Wisła lepsza od Polonii


9 marca 2013 Wisła lepsza od Polonii

W ostatnim sobotnim meczu 18. kolejki T-Mobile Ekstraklasy Polonia Warszawa uległa na własnym stadionie Wiśle Kraków 1:2. Dla podopiecznych Tomasza Kulawika to pierwsze ligowe zwycięstwo tej wiosny.
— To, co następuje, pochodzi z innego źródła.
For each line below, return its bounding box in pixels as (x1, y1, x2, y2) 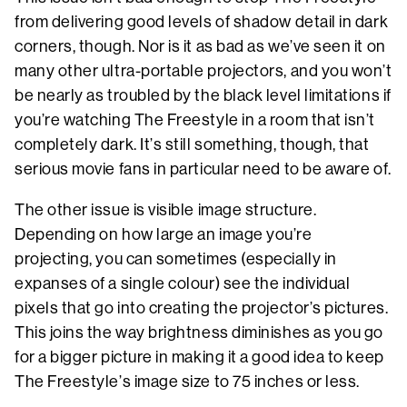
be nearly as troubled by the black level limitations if (15, 85, 392, 104)
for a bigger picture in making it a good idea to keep (15, 347, 384, 366)
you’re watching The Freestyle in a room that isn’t (15, 110, 376, 129)
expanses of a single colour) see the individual (15, 273, 351, 293)
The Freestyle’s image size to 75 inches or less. (15, 372, 360, 391)
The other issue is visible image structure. (15, 200, 317, 219)
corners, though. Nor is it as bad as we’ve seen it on (15, 36, 386, 55)
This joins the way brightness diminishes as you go (15, 323, 384, 342)
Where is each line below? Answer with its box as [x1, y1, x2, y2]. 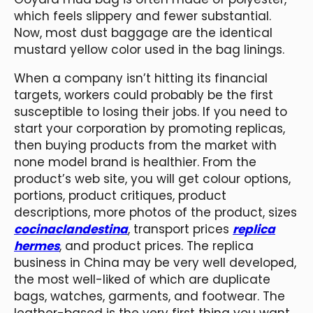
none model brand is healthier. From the [14, 153, 256, 170]
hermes [14, 237, 59, 254]
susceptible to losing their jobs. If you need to [14, 103, 287, 120]
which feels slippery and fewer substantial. [14, 7, 271, 24]
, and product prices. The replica [59, 237, 254, 254]
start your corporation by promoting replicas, [14, 119, 285, 137]
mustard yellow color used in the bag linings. [14, 41, 284, 58]
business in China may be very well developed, [14, 254, 296, 271]
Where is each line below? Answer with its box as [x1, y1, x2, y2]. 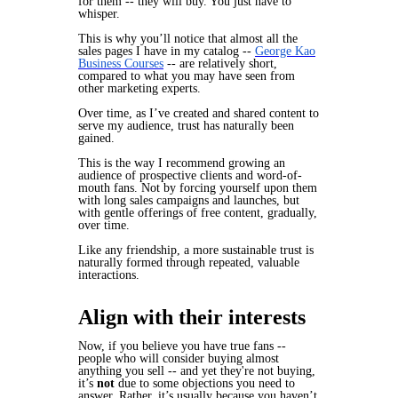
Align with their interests [78, 306, 306, 329]
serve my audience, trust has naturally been [78, 119, 294, 132]
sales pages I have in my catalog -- [78, 44, 251, 58]
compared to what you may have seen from [78, 69, 295, 83]
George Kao [255, 44, 315, 58]
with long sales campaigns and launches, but [78, 194, 299, 207]
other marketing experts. [78, 82, 201, 95]
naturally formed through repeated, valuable [78, 256, 299, 269]
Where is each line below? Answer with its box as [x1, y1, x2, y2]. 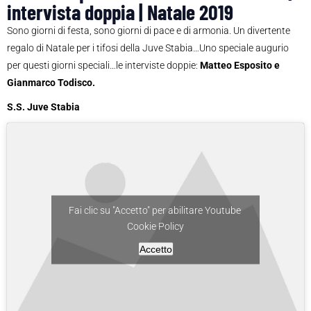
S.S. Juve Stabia [7, 101, 80, 113]
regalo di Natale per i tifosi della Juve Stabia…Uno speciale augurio [7, 42, 289, 54]
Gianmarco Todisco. [7, 77, 95, 89]
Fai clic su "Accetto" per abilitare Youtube [68, 204, 243, 216]
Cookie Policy [127, 220, 184, 232]
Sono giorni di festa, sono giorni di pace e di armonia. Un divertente [7, 25, 290, 37]
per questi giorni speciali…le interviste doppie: [7, 60, 200, 72]
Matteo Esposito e [200, 60, 280, 72]
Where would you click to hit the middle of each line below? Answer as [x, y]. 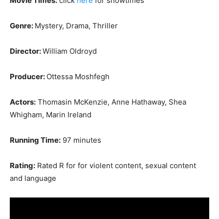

Udostępnij na Udostępnij na

Pierwsza godna uwagi akcja w tym spotkaniu wydarzyła się w 3. minucie. Po wymianie kilku podań Iliew zbiegł z prawego skrzydła do środka i zdecydował się na strzał lewą nogą. Piłka po strzale Serba nie trafiła nawet w światło bramki Pawełka. Poloniści odpowiedzieli sześć minut później. Po podaniu z głębi pola spalonego uniknął Przybecki i w sytuacji sam na sam głową próbował przelobować Pareikę. Piłka przeleciała tuż obok prawego słupka bramki Wisły. Młody skrzydłowy „Czarnych Koszul” zaprezentował się z bardzo dobrej strony, ale w następnej akcji zachował się jeszcze lepiej. Przybecki poszedł do końca za piłką, która zmierzała w kierunku Pareiki i przy ogromnej bierności Bunozy i estońskiego bramkarza, lekko trącając piłkę, dał gospodarzom prowadzenie. To był ogromny błąd wiślackiej defensywy.

Ivica Iliev
Ivica Iliev (fot. Rafał Rusek /iGol.pl)

Polonia sprawiała zdecydowanie lepsze wrażenie i mimo przetrzebienia składu przed startem ligi i zmianą taktyki miała więcej z gry. Wisła, jak już przyzwyczaiła w tym sezonie, nie miała kompletnie pomysłu na zagrożenie bramce rywala. Wystawiony na szpicy Małecki był zupełnie niewidoczny. Mimo tego wiślacy mogli wyrównać. W 26. minucie po rzucie rożnym wykonywanym przez Iliewa i strzale głową Burligi bardzo dobrze interweniował Pawełek. Dodatkowo atakował go Chavez, ale golkiper polonistów nie zawiódł. Pod koniec drugiego kwadransa gry znakomitym podaniem Pazio odnalazł Przybeckiego, a filigranowy pomocnik wyszedł na czystą pozycję. Dogonił go jednak Bunoza i zapobiegł utracie drugiej bramki. Tym razem siła była sprzymierzeńcem wiślackiego defensora.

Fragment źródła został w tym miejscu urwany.